▸ DATA
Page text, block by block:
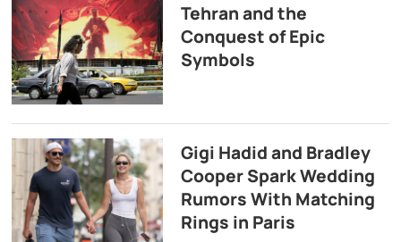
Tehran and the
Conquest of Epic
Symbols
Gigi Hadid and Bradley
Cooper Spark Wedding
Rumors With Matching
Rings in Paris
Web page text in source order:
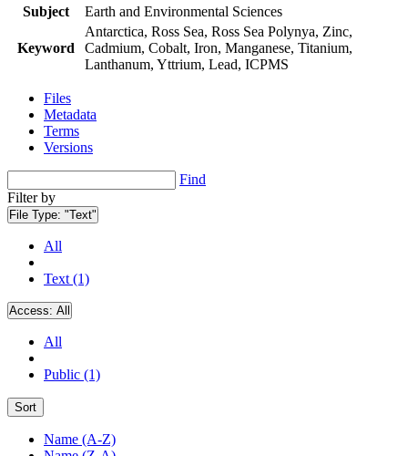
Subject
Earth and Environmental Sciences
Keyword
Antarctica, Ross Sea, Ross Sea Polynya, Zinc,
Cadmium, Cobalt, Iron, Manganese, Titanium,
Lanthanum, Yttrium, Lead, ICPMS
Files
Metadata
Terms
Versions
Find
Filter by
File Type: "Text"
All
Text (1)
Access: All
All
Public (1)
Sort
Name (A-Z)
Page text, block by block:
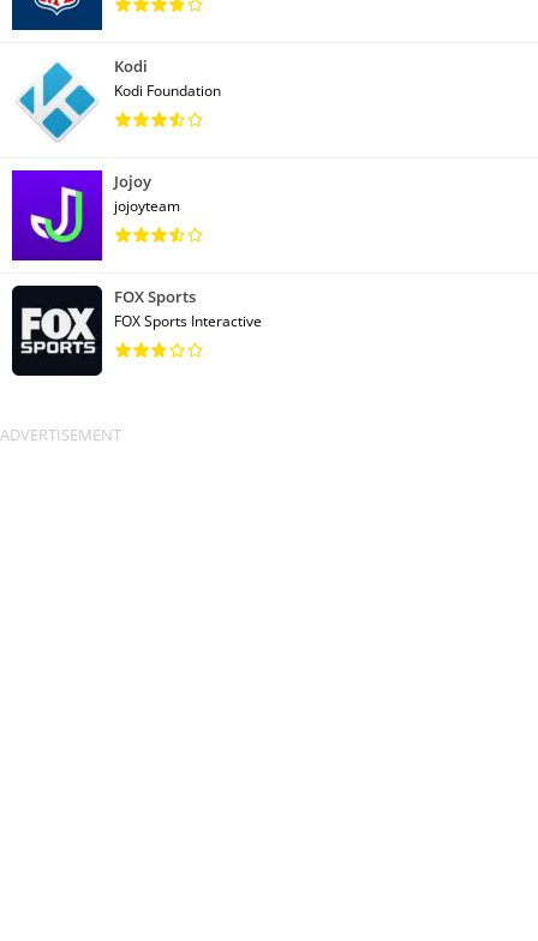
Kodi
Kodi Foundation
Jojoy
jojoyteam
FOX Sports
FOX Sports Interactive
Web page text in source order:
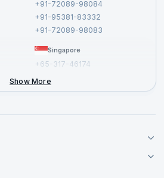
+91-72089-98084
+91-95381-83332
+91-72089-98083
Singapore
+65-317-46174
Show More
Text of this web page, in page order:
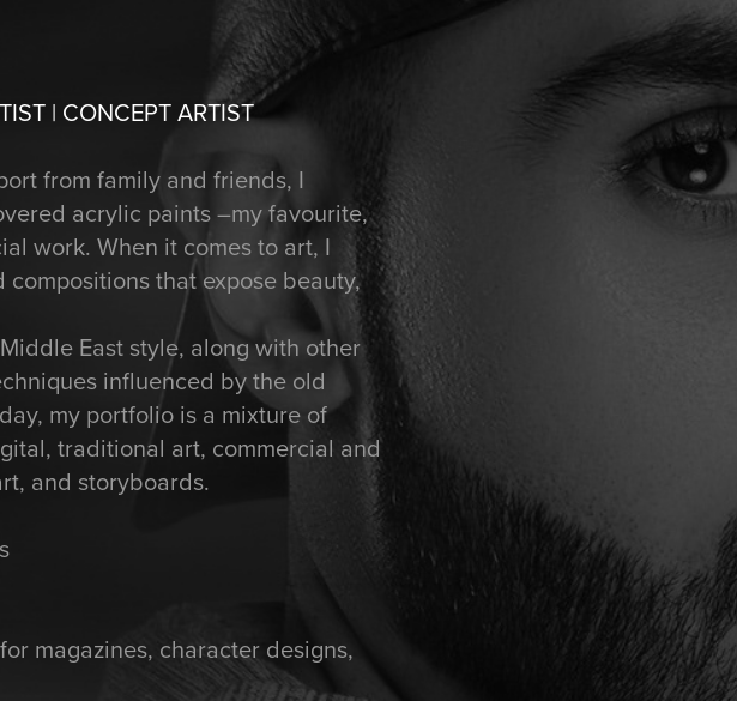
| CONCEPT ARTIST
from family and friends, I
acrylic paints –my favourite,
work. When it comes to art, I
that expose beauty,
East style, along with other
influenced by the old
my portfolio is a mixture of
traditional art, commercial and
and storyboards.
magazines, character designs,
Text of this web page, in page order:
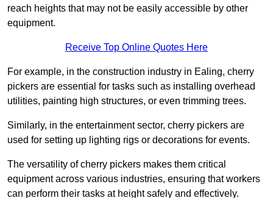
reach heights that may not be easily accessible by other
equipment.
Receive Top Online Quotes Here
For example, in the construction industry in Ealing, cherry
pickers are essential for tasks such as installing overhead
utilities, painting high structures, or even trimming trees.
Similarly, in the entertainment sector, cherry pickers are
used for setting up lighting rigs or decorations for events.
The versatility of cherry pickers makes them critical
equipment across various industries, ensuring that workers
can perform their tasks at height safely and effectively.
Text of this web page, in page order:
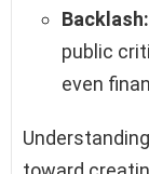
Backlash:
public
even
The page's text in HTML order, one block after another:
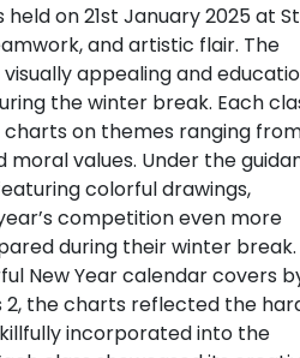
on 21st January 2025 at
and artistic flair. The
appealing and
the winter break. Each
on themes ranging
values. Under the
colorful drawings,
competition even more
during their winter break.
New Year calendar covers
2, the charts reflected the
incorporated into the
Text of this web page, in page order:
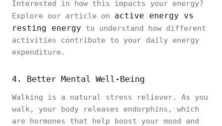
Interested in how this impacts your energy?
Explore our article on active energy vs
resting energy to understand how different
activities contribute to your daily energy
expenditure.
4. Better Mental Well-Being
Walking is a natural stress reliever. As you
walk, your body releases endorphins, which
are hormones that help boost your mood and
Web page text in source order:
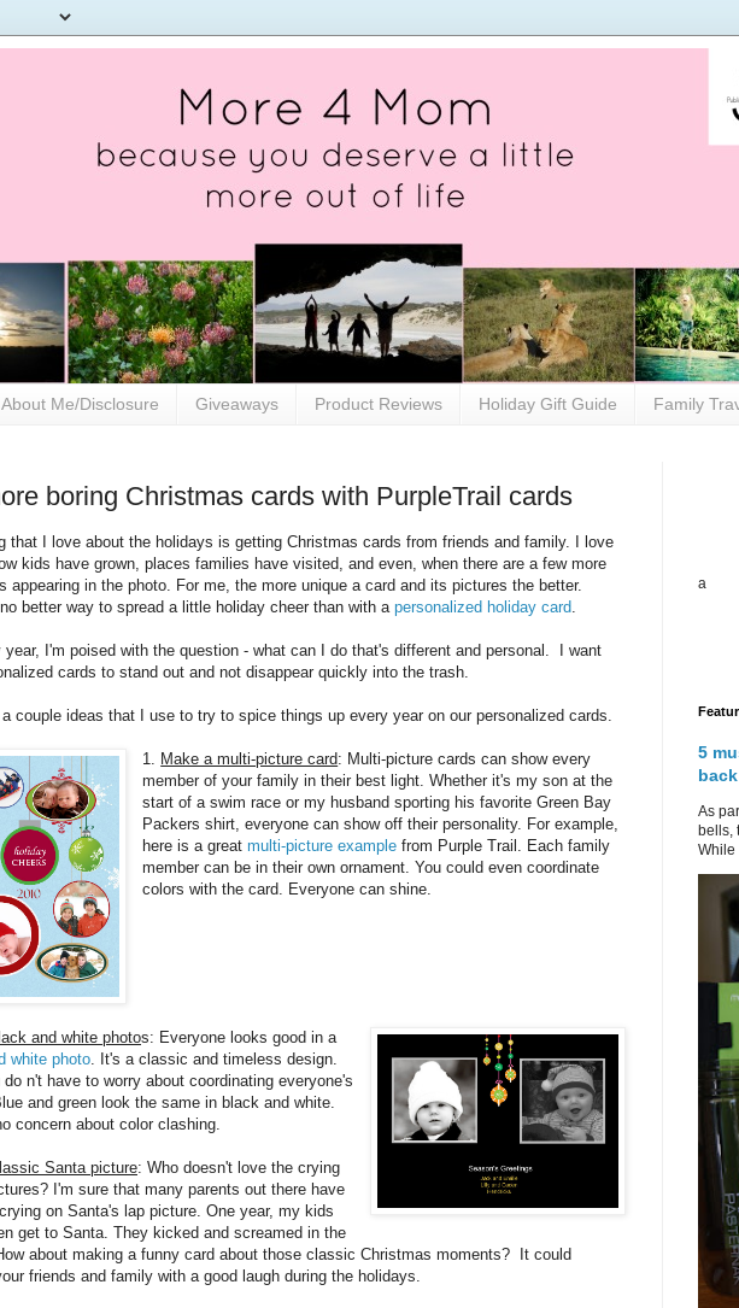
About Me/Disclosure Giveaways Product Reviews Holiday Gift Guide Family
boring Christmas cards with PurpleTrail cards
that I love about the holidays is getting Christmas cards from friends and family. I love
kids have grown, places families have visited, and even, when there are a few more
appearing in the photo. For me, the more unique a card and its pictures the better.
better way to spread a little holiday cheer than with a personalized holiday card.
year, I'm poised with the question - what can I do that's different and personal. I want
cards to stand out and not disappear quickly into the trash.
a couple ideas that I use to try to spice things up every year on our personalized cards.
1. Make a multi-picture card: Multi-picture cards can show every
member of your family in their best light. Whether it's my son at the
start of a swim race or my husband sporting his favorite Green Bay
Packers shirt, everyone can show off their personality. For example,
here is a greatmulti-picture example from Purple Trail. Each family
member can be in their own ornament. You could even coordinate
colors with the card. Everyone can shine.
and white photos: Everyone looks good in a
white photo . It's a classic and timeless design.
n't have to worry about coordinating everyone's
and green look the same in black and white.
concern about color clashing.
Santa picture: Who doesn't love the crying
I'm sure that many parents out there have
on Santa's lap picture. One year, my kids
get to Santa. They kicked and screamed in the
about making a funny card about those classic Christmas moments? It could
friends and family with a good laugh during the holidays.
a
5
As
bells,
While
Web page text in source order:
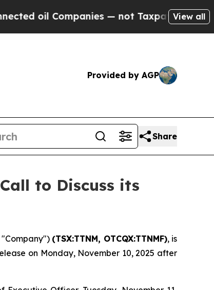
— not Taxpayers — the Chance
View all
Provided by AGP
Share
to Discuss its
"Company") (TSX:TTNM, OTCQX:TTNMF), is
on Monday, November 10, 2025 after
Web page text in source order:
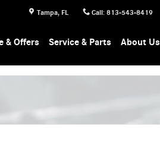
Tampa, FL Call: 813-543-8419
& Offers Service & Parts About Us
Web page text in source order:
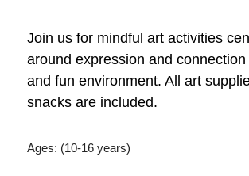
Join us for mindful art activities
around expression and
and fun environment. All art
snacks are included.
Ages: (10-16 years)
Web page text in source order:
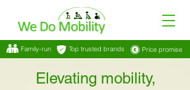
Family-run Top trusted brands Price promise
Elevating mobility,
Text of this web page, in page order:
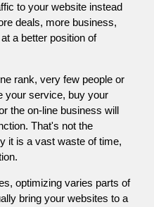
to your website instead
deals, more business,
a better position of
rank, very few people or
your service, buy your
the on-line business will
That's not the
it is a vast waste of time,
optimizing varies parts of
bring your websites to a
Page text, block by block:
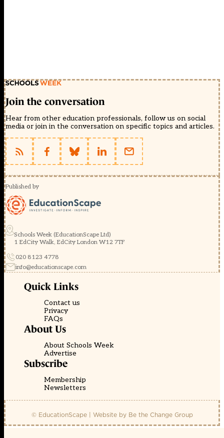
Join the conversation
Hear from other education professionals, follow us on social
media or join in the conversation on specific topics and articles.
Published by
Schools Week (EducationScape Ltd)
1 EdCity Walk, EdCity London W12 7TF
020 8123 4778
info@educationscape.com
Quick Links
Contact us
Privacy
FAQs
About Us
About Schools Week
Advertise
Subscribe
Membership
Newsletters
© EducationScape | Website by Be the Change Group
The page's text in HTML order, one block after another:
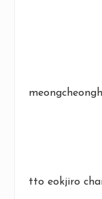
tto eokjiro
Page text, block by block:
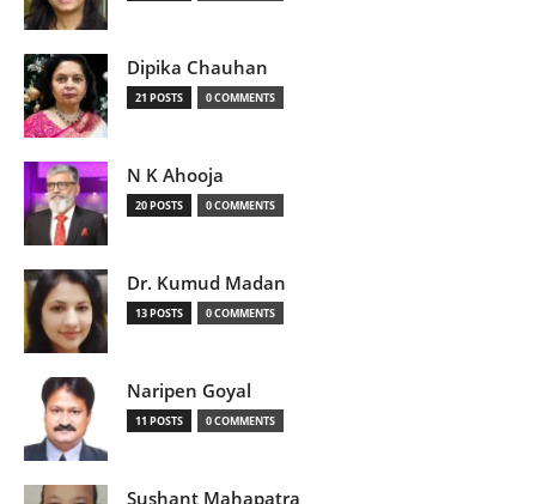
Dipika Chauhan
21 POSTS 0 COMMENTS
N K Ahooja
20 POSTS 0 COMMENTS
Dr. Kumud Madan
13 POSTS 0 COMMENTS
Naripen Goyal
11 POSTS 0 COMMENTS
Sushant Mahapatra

▸ WORK INSTRUCTION
Your answer should consist of every line from the entries that holds "into".

▸ OUTPUT
incorporated into the
cards to stand out and not disappear quickly into the trash.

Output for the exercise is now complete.